→ **Your assignment**
Transcribe every record verbatim; no pictures.

→ **Task inputs**
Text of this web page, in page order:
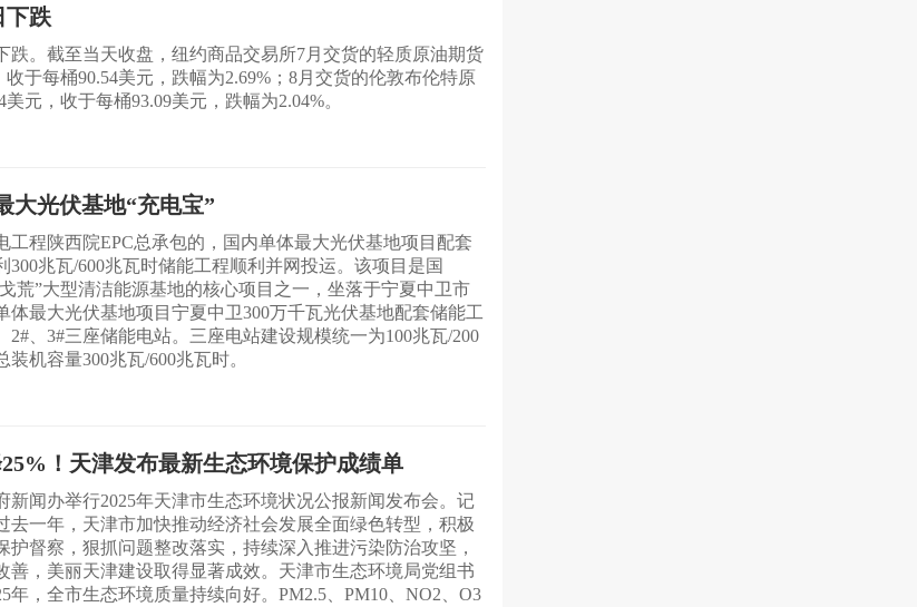
下跌
跌。截至当天收盘，纽约商品交易所7月交货的轻质原油期货
于每桶90.54美元，跌幅为2.69%；8月交货的伦敦布伦特原
元，收于每桶93.09美元，跌幅为2.04%。
大光伏基地“充电宝”
工程陕西院EPC总承包的，国内单体最大光伏基地项目配套
300兆瓦/600兆瓦时储能工程顺利并网投运。该项目是国
荒”大型清洁能源基地的核心项目之一，坐落于宁夏中卫市
体最大光伏基地项目宁夏中卫300万千瓦光伏基地配套储能工
2#、3#三座储能电站。三座电站建设规模统一为100兆瓦/200
机容量300兆瓦/600兆瓦时。
！天津发布最新生态环境保护成绩单
新闻办举行2025年天津市生态环境状况公报新闻发布会。记
去一年，天津市加快推动经济社会发展全面绿色转型，积极
护督察，狠抓问题整改落实，持续深入推进污染防治攻坚，
善，美丽天津建设取得显著成效。天津市生态环境局党组书
年，全市生态环境质量持续向好。PM2.5、PM10、NO2、O3
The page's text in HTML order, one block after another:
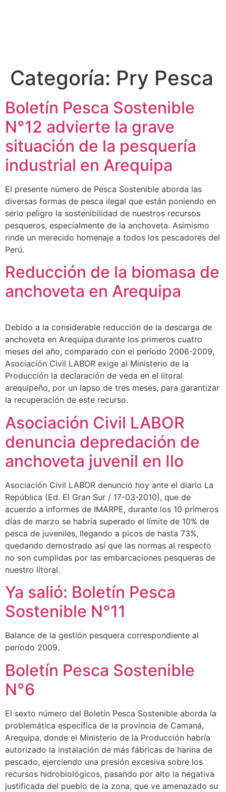
Categoría: Pry Pesca
Boletín Pesca Sostenible
N°12 advierte la grave
situación de la pesquería
industrial en Arequipa
El presente número de Pesca Sostenible aborda las
diversas formas de pesca ilegal que están poniendo en
serio peligro la sostenibilidad de nuestros recursos
pesqueros, especialmente de la anchoveta. Asimismo
rinde un merecido homenaje a todos los pescadores del
Perú.
Reducción de la biomasa de
anchoveta en Arequipa
Debido a la considerable reducción de la descarga de
anchoveta en Arequipa durante los primeros cuatro
meses del año, comparado con el período 2006-2009,
Asociación Civil LABOR exige al Ministerio de la
Producción la declaración de veda en el litoral
arequipeño, por un lapso de tres meses, para garantizar
la recuperación de este recurso.
Asociación Civil LABOR
denuncia depredación de
anchoveta juvenil en Ilo
Asociación Civil LABOR denunció hoy ante el diario La
República (Ed. El Gran Sur / 17-03-2010), que de
acuerdo a informes de IMARPE, durante los 10 primeros
días de marzo se habría superado el límite de 10% de
pesca de juveniles, llegando a picos de hasta 73%,
quedando demostrado así que las normas al respecto
no son cumplidas por las embarcaciones pesqueras de
nuestro litoral.
Ya salió: Boletín Pesca
Sostenible N°11
Balance de la gestión pesquera correspondiente al
período 2009.
Boletín Pesca Sostenible
N°6
El sexto número del Boletín Pesca Sostenible aborda la
problemática específica de la provincia de Camaná,
Arequipa, donde el Ministerio de la Producción habría
autorizado la instalación de más fábricas de harina de
pescado, ejerciendo una presión excesiva sobre los
recursos hidrobiológicos, pasando por alto la negativa
justificada del pueblo de la zona, que ve amenazado su
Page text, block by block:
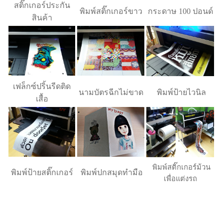
สติ๊กเกอร์ประกัน
สินค้า
พิมพ์สติ๊กเกอร์ขาว กระดาษ 100 ปอนด์
เฟล็กซ์ปริ้นรีดติด
เสื้อ
นามบัตรฉีกไม่ขาด พิมพ์ป้ายไวนิล
พิมพ์ป้ายสติ๊กเกอร์ พิมพ์ปกสมุดทำมือ
พิมพ์สติ๊กเกอร์ม้วน
เพื่อแต่งรถ
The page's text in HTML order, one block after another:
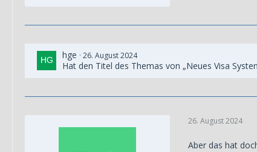
hge 26. August 2024
Hat den Titel des Themas von „Neues Visa
26. August 2024
Aber das hat
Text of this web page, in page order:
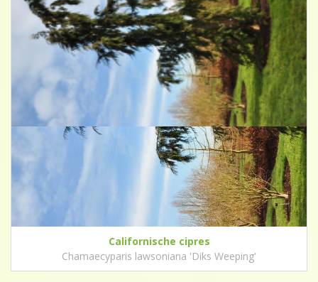
Californische cipres
Chamaecyparis lawsoniana 'Diks Weeping'
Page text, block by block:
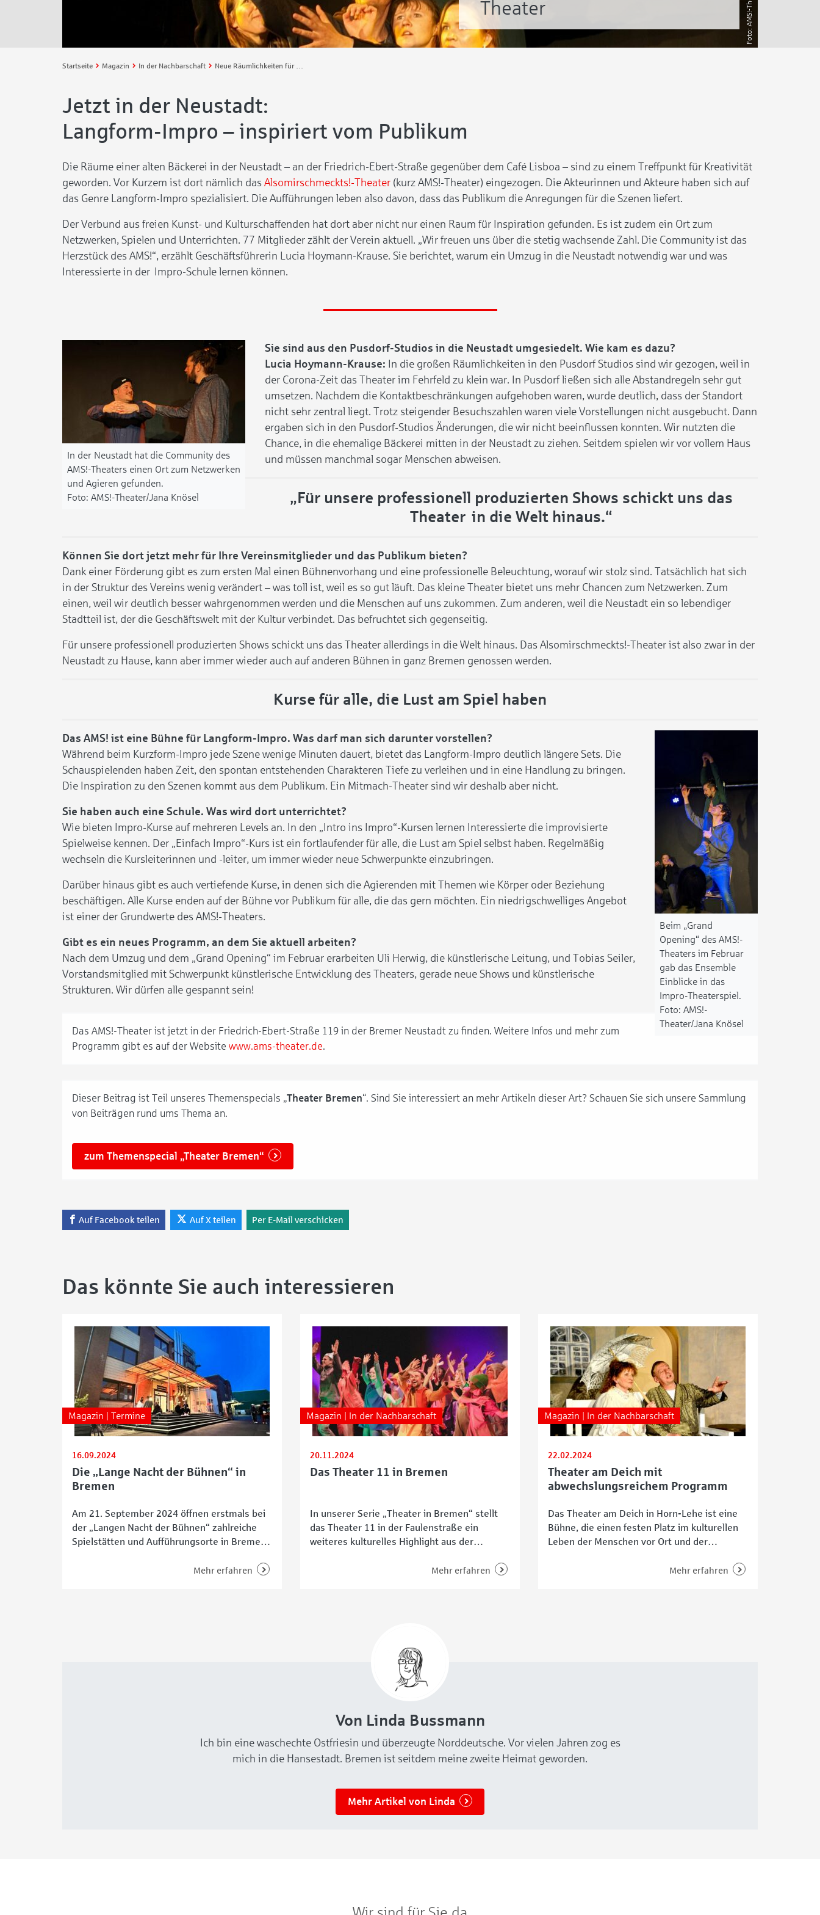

→ **Finished task**
Text of this web page, in page order:
下跌
跌。截至当天收盘，纽约商品交易所7月交货的轻质原油期货
于每桶90.54美元，跌幅为2.69%；8月交货的伦敦布伦特原
元，收于每桶93.09美元，跌幅为2.04%。
大光伏基地“充电宝”
工程陕西院EPC总承包的，国内单体最大光伏基地项目配套
300兆瓦/600兆瓦时储能工程顺利并网投运。该项目是国
荒”大型清洁能源基地的核心项目之一，坐落于宁夏中卫市
体最大光伏基地项目宁夏中卫300万千瓦光伏基地配套储能工
2#、3#三座储能电站。三座电站建设规模统一为100兆瓦/200
机容量300兆瓦/600兆瓦时。
！天津发布最新生态环境保护成绩单
新闻办举行2025年天津市生态环境状况公报新闻发布会。记
去一年，天津市加快推动经济社会发展全面绿色转型，积极
护督察，狠抓问题整改落实，持续深入推进污染防治攻坚，
善，美丽天津建设取得显著成效。天津市生态环境局党组书
年，全市生态环境质量持续向好。PM2.5、PM10、NO2、O3
The page's text in HTML order, one block after another:
Categoría: Pry Pesca
Boletín Pesca Sostenible
N°12 advierte la grave
situación de la pesquería
industrial en Arequipa
El presente número de Pesca Sostenible aborda las
diversas formas de pesca ilegal que están poniendo en
serio peligro la sostenibilidad de nuestros recursos
pesqueros, especialmente de la anchoveta. Asimismo
rinde un merecido homenaje a todos los pescadores del
Perú.
Reducción de la biomasa de
anchoveta en Arequipa
Debido a la considerable reducción de la descarga de
anchoveta en Arequipa durante los primeros cuatro
meses del año, comparado con el período 2006-2009,
Asociación Civil LABOR exige al Ministerio de la
Producción la declaración de veda en el litoral
arequipeño, por un lapso de tres meses, para garantizar
la recuperación de este recurso.
Asociación Civil LABOR
denuncia depredación de
anchoveta juvenil en Ilo
Asociación Civil LABOR denunció hoy ante el diario La
República (Ed. El Gran Sur / 17-03-2010), que de
acuerdo a informes de IMARPE, durante los 10 primeros
días de marzo se habría superado el límite de 10% de
pesca de juveniles, llegando a picos de hasta 73%,
quedando demostrado así que las normas al respecto
no son cumplidas por las embarcaciones pesqueras de
nuestro litoral.
Ya salió: Boletín Pesca
Sostenible N°11
Balance de la gestión pesquera correspondiente al
período 2009.
Boletín Pesca Sostenible
N°6
El sexto número del Boletín Pesca Sostenible aborda la
problemática específica de la provincia de Camaná,
Arequipa, donde el Ministerio de la Producción habría
autorizado la instalación de más fábricas de harina de
pescado, ejerciendo una presión excesiva sobre los
recursos hidrobiológicos, pasando por alto la negativa
justificada del pueblo de la zona, que ve amenazado su
Page text, block by block:
สติ๊กเกอร์ประกัน
สินค้า
พิมพ์สติ๊กเกอร์ขาว กระดาษ 100 ปอนด์
เฟล็กซ์ปริ้นรีดติด
เสื้อ
นามบัตรฉีกไม่ขาด พิมพ์ป้ายไวนิล
พิมพ์ป้ายสติ๊กเกอร์ พิมพ์ปกสมุดทำมือ
พิมพ์สติ๊กเกอร์ม้วน
เพื่อแต่งรถ
The page's text in HTML order, one block after another:
hge 26. August 2024
Hat den Titel des Themas von „Neues Visa
26. August 2024
Aber das hat
Text of this web page, in page order:
Californische cipres
Chamaecyparis lawsoniana 'Diks Weeping'
Page text, block by block:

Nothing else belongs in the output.